> _Assignment_:
For the entries below, print exactly the lines between the line holding "The Interpreter needs" and the line holding "to any type (111, 71)", inclusive, and nothing else.

> _Collection entries_:
★ ★ ★
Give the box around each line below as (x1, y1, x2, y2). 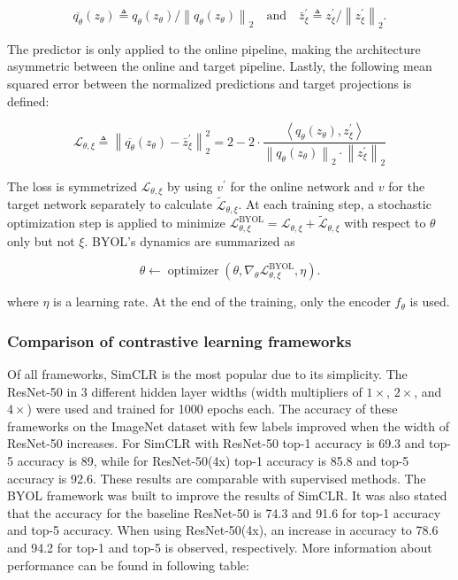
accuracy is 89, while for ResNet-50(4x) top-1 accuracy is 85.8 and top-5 (17, 452, 409, 470)
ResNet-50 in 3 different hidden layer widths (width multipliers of (7, 382, 363, 400)
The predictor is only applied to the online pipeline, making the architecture (7, 39, 421, 58)
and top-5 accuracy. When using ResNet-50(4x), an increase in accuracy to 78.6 (7, 521, 439, 539)
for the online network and (230, 176, 375, 195)
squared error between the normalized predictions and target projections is (7, 73, 412, 92)
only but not (7, 231, 75, 250)
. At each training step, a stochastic (238, 195, 431, 213)
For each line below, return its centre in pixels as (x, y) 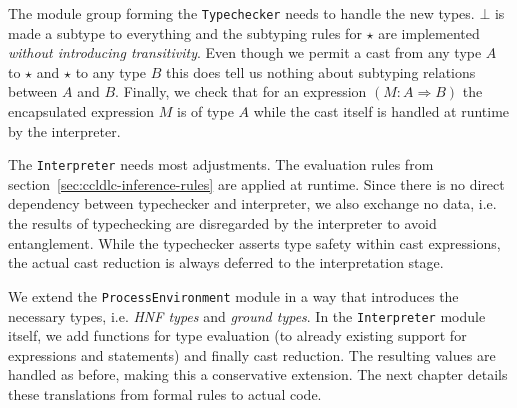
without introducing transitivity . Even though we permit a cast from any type (245, 52)
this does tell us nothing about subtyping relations (321, 71)
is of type (205, 111)
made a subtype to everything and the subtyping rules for (185, 32)
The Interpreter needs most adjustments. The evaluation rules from (221, 164)
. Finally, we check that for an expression (241, 91)
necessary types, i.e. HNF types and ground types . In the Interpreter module (247, 315)
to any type (111, 71)
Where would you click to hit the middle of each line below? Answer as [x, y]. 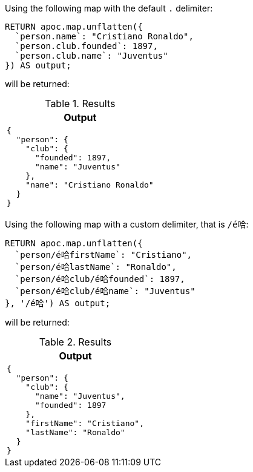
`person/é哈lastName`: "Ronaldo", [96, 267]
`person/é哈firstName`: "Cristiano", [103, 255]
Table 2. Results [75, 342]
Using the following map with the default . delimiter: [109, 8]
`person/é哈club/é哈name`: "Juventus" [105, 291]
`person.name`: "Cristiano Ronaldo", [104, 36]
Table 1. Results [80, 103]
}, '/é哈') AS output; [58, 303]
★ ★ ★
> _Problem solution_:
The Interpreter needs most adjustments. The evaluation rules from (221, 164)
. Finally, we check that for an expression (241, 91)
necessary types, i.e. HNF types and ground types . In the Interpreter module (247, 315)
to any type (111, 71)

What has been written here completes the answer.